::: SOURCE RECORDS :::

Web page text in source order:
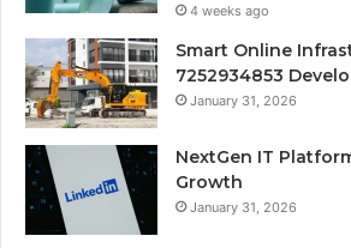
4 weeks ago
Smart Online
7252934853
January 31, 2026
NextGen IT
Growth
January 31, 2026
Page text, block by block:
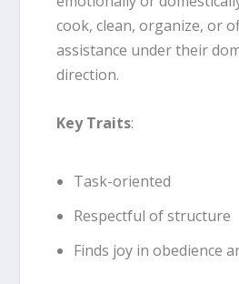
cook, clean, organize, or
assistance under their
direction.
Key Traits:
Task-oriented
Respectful of structure
Finds joy in obedience
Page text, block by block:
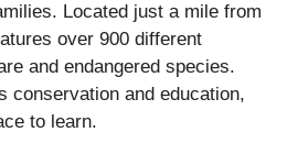
Located just a mile from
over 900 different
and endangered species.
conservation and education,
to learn.
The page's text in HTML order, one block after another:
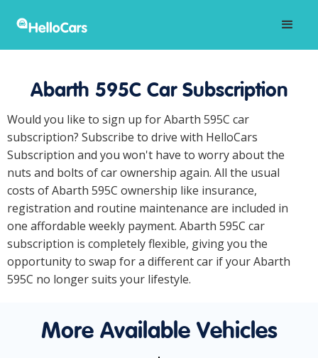
Abarth 595C Car Subscription
Would you like to sign up for Abarth 595C car
subscription? Subscribe to drive with HelloCars
Subscription and you won't have to worry about the
nuts and bolts of car ownership again. All the usual
costs of Abarth 595C ownership like insurance,
registration and routine maintenance are included in
one affordable weekly payment. Abarth 595C car
subscription is completely flexible, giving you the
opportunity to swap for a different car if your Abarth
595C no longer suits your lifestyle.
More Available Vehicles
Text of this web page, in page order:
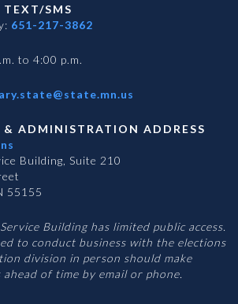
TEXT/SMS
651-217-3862
to 4:00 p.m.
& ADMINISTRATION ADDRESS
Building, Suite 210
55155
Building has limited public access.
to conduct business with the elections
division in person should make
of time by email or phone.
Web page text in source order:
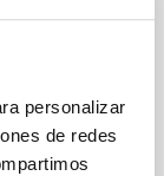
personalizar
de redes
star,
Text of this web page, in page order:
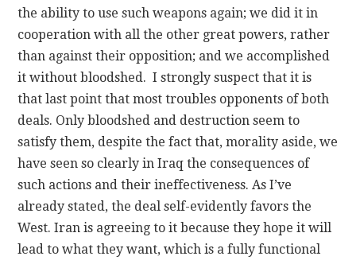
the ability to use such weapons again; we did it in
cooperation with all the other great powers, rather
than against their opposition; and we accomplished
it without bloodshed. I strongly suspect that it is
that last point that most troubles opponents of both
deals. Only bloodshed and destruction seem to
satisfy them, despite the fact that, morality aside, we
have seen so clearly in Iraq the consequences of
such actions and their ineffectiveness. As I’ve
already stated, the deal self-evidently favors the
West. Iran is agreeing to it because they hope it will
lead to what they want, which is a fully functional
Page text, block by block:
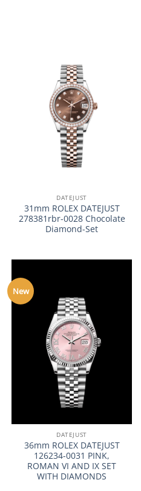
DATEJUST
31mm ROLEX DATEJUST
278381rbr-0028 Chocolate
Diamond-Set
New
DATEJUST
36mm ROLEX DATEJUST
126234-0031 PINK,
ROMAN VI AND IX SET
WITH DIAMONDS
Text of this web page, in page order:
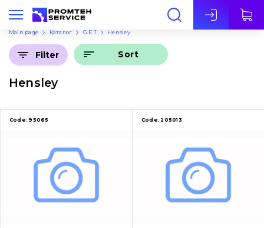
Eng
Main page Каталог G.E.T Hensley
Hensley
Filter Sort
Code: 95065 Code: 205013
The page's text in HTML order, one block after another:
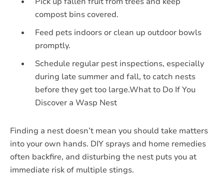
compost bins covered.
Feed pets indoors or clean up outdoor bowls
promptly.
Schedule regular pest inspections, especially
during late summer and fall, to catch nests
before they get too large.What to Do If You
Discover a Wasp Nest
Finding a nest doesn’t mean you should take matters
into your own hands. DIY sprays and home remedies
often backfire, and disturbing the nest puts you at
immediate risk of multiple stings.
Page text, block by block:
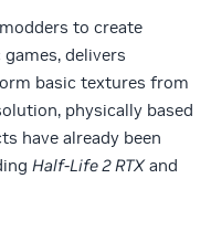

:::

» REQUIRED ACTION
The copy you produce must repeat all the entries exactly and contain no pictures.

» COMPLETED EXERCISE
Web page text in source order:
4 weeks ago
Smart Online
7252934853
January 31, 2026
NextGen IT
Growth
January 31, 2026
Page text, block by block:
cook, clean, organize, or
assistance under their
direction.
Key Traits:
Task-oriented
Respectful of structure
Finds joy in obedience
Page text, block by block:
Located just a mile from
over 900 different
and endangered species.
conservation and education,
to learn.
The page's text in HTML order, one block after another:
Abarth 595C Car Subscription
Would you like to sign up for Abarth 595C car
subscription? Subscribe to drive with HelloCars
Subscription and you won't have to worry about the
nuts and bolts of car ownership again. All the usual
costs of Abarth 595C ownership like insurance,
registration and routine maintenance are included in
one affordable weekly payment. Abarth 595C car
subscription is completely flexible, giving you the
opportunity to swap for a different car if your Abarth
595C no longer suits your lifestyle.
More Available Vehicles
Text of this web page, in page order:
TEXT/SMS
651-217-3862
to 4:00 p.m.
& ADMINISTRATION ADDRESS
Building, Suite 210
55155
Building has limited public access.
to conduct business with the elections
division in person should make
of time by email or phone.
Web page text in source order:
personalizar
de redes
star,
Text of this web page, in page order:
the ability to use such weapons again; we did it in
cooperation with all the other great powers, rather
than against their opposition; and we accomplished
it without bloodshed. I strongly suspect that it is
that last point that most troubles opponents of both
deals. Only bloodshed and destruction seem to
satisfy them, despite the fact that, morality aside, we
have seen so clearly in Iraq the consequences of
such actions and their ineffectiveness. As I’ve
already stated, the deal self-evidently favors the
West. Iran is agreeing to it because they hope it will
lead to what they want, which is a fully functional
Page text, block by block:
DATEJUST
31mm ROLEX DATEJUST
278381rbr-0028 Chocolate
Diamond-Set
New
DATEJUST
36mm ROLEX DATEJUST
126234-0031 PINK,
ROMAN VI AND IX SET
WITH DIAMONDS
Text of this web page, in page order:
Eng
Main page Каталог G.E.T Hensley
Hensley
Filter Sort
Code: 95065 Code: 205013
The page's text in HTML order, one block after another:
compost bins covered.
Feed pets indoors or clean up outdoor bowls
promptly.
Schedule regular pest inspections, especially
during late summer and fall, to catch nests
before they get too large.What to Do If You
Discover a Wasp Nest
Finding a nest doesn’t mean you should take matters
into your own hands. DIY sprays and home remedies
often backfire, and disturbing the nest puts you at
immediate risk of multiple stings.
Page text, block by block:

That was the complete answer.